DATA LISTING —
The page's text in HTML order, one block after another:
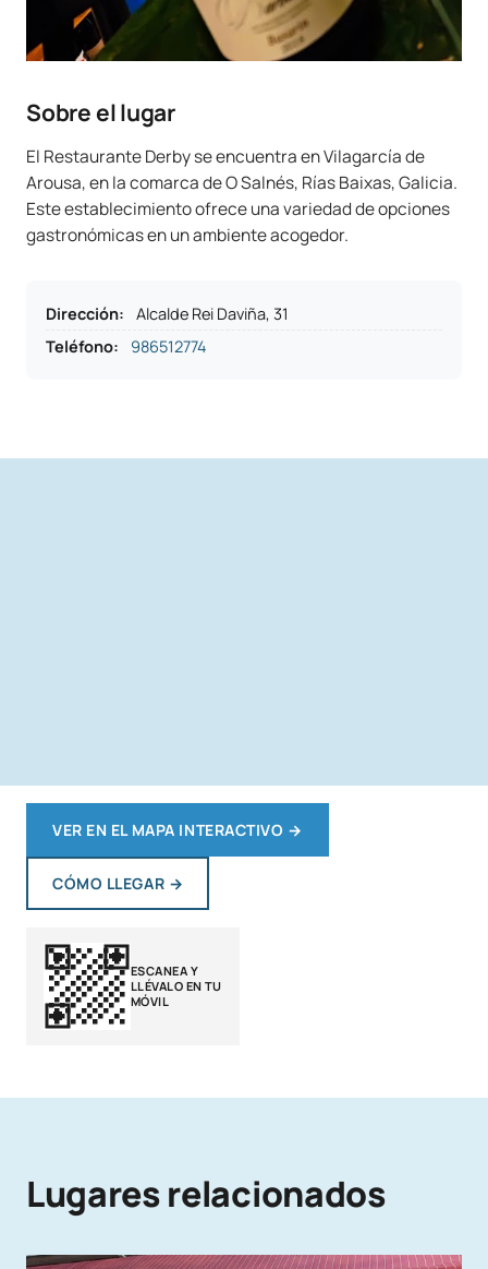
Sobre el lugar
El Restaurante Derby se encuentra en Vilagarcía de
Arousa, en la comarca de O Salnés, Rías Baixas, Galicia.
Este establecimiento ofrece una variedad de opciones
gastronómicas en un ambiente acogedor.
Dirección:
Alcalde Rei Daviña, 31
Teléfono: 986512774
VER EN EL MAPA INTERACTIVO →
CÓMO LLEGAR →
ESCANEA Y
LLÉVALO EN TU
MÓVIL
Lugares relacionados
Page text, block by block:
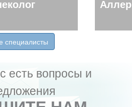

WHAT TO PRODUCE — Print each entry above verbatim, pictures left out.

RESPONSE TO THE EXERCISE —
The page's text in HTML order, one block after another:
Sobre el lugar
El Restaurante Derby se encuentra en Vilagarcía de
Arousa, en la comarca de O Salnés, Rías Baixas, Galicia.
Este establecimiento ofrece una variedad de opciones
gastronómicas en un ambiente acogedor.
Dirección:
Alcalde Rei Daviña, 31
Teléfono: 986512774
VER EN EL MAPA INTERACTIVO →
CÓMO LLEGAR →
ESCANEA Y
LLÉVALO EN TU
MÓVIL
Lugares relacionados
Page text, block by block:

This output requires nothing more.